On the one hand, runtimes need shims to be able to survive managers restarts. On the other hand, shims are helping container managers to deal with the quirky behavior of runtimes. As a part of the container manager implementation series, we will try to create our own shim and then integrate it with conman, an experimental container manager. Hopefully, during the development, we will gain an in-depth understanding of the topic.

However, before jumping to the shim development, we need to familiarize ourselves with the container runtime component of the choice. Unsurprisingly, conman uses runc as a container runtime, so I will start the article by covering basic runc use cases alongside its design quirks. Then I'll show the naive way to use runc from code and explain some related pitfalls. The final part of the article will provide an overview of the shim's design.

Playing with runc

The detailed explanation of what is a container runtime and why do we need one is out of the scope of this article. If you are lacking this knowledge, read this section first, then check out runc README file, and try out runc --help.

Long story short, runc is a command-line tool for running containerized applications. If this sentence sounds too fancy, you can think of runc as just a tool to spawn a new ordinary Linux process but inside of an isolated environment. The isolation among other things includes a dedicated root file system and a new process tree and is being achieved via Linux namespaces and cgroups facilities. Let's call this new process that runc launches a container process. This process becomes the first process (i.e. PID=1) inside of the newly started container. We will be referring to this process frequently throughout the rest of the article.
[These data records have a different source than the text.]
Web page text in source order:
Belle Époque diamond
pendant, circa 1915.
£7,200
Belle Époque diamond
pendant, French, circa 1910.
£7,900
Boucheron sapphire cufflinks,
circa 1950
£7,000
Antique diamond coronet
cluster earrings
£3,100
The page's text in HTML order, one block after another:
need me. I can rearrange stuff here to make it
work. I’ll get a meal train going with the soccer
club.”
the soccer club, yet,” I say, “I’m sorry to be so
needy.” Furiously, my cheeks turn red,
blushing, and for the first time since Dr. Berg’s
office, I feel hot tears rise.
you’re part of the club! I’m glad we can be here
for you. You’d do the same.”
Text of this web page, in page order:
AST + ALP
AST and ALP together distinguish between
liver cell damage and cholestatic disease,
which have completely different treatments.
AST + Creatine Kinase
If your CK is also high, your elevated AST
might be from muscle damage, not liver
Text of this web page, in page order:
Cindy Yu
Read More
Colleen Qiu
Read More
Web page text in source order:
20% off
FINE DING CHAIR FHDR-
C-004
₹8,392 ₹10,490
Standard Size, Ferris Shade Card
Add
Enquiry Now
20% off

Even though runc is most often used behind Docker (through containerd) or cri-o daemons while both oftentimes reside behind a kubelet, it's a standalone executable file, i.e. runc is by no means a library. We will see further on how this design makes the usage of runc from another software somewhat complicated, but now let's try to just play with this tool in our favorite terminal emulator:

NB: runc supports running containers controlled by a Linux pseudoterminal, but today we will not use this functionality and leave its consideration to a separate article.
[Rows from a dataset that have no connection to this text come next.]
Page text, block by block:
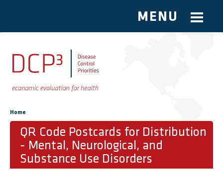
Skip to main content
MENU
You are here
Home
QR Code Postcards for Distribution
- Mental, Neurological, and
Substance Use Disorders
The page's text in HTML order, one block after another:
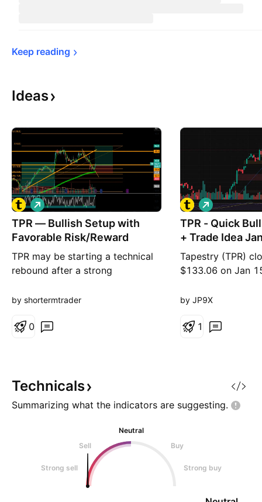
Keep reading
Ideas
TPR — Bullish Setup with
Favorable Risk/Reward
TPR may be starting a technical
rebound after a strong
recovery signals on lower
highlights: • Analysis performed
• Fundamentals: demanding
L
o
n
by shortermtrader
0
TPR - Quick Bullish Analysis
+ Trade Idea
20
Tapestry (TPR)
$133.06 on Jan
stock continues
and has ~89%
with a Moderate
L
o
n
by JP9X
1
Technicals
Summarizing what the indicators are suggesting.
Neutral
Sell
Buy
Strong sell Strong buy
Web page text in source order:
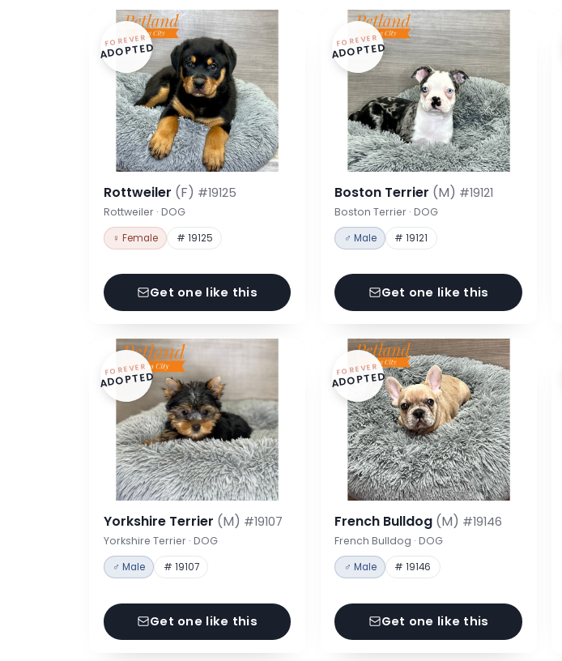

# Prepare some directories.
$ mkdir -p container1/rootfs
$ cd container1

# Use docker to create a root
# filesystem for our new container.
$ sudo bash -c 'docker export $(docker create busybox) | tar -C rootfs -xvf -'

# Create a default bundle (i.e. container) config.
$ runc spec

# Change the default command (sh) to
# sh -c 'echo Hi, my PID is $$; sleep 10; echo Bye Bye'
$ sed -i 's/"sh"/"sh", "-c", "echo Hi, my PID is $$; sleep 10; echo Bye Bye"/' config.json

# Do not use pseudoterminal (PTY) to control the container process.
# PTY use cases lie out of the scope of this article.
$ sed -i 's/"terminal": true/"terminal": false/' config.json

# Review the bundle config (optional).
$ less config.json

# Run the container with ID cont1.
$ sudo runc run cont1

If we check the corresponding process tree using ps axfo pid,ppid,command in the separate terminal session we will see something similar to this:

The process hierarchy seems absolutely normal. Our login bash session (PID 9503) fork-execed runc process which in turn forked itself (probably due to PID namespace implementation related reasons) and the second fork finally launched the sh shell (PID 22437) inside of the containerized environment.
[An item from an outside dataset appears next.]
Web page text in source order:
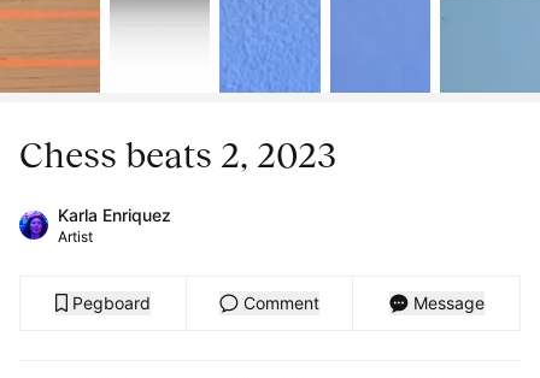
Chess beats 2, 2023
Karla Enriquez
Artist
Pegboard Comment Message

Now, let's take a look at the produced output:

Hi, my PID is 1
Bye Bye

Notice, that even though from the host system we see the PID of the sh process as 22437, our tiny script printed out Hi, my PID is 1. That's perfect proof that it got its own process ID namespace. We also should set our eyes on the fact that the stdout content of the container was just printed out to our terminal, meaning that stdio streams of our login bash shell have been passed through to the container and then set as its own stdio streams. That’s an important observation we need to keep in mind. We can try to represent the process structure as follows:

The approach to run containers we just explored is called foreground in runc terminology. It means that the runc process always stays in between the container process and the launching process (bash shell in our example). There is another mode supported by runc, called detached. Let's try to use it:

# from the container1 folder
sudo runc run --detach cont1-detached

Notice, how runc releases the execution back to our login shell almost instantly. If we check the corresponding process tree, we will see the following picture:

Seems like runc exited completely after it has spawned the container process. And the container process has been reparented to the host's PID 1 process. There is no connection between the launching process (our login shell) and the container process... except for the passed-through stdio streams! The output of the container process once again has been printed out to our terminal, but this time the lines produced by the container are interleaved with the login shell prompt appearance:

$ sudo runc run --detach cont1-detached
Hi, my PID is 1
$ Bye Bye

We can try to depict the corresponding structure of the involved processes and their stdio streams as follows:

That's how the detached mode is described by runc documentation:

In contrast to foreground mode, in detached mode there is no long-running foreground runc process once the container has started. In fact, there is no long-running runc process at all. However, this means that it is up to the caller to handle the stdio after runc has set it up for you. In a shell this means that the runc command will exit and control will return to the shell, after the container has been set up.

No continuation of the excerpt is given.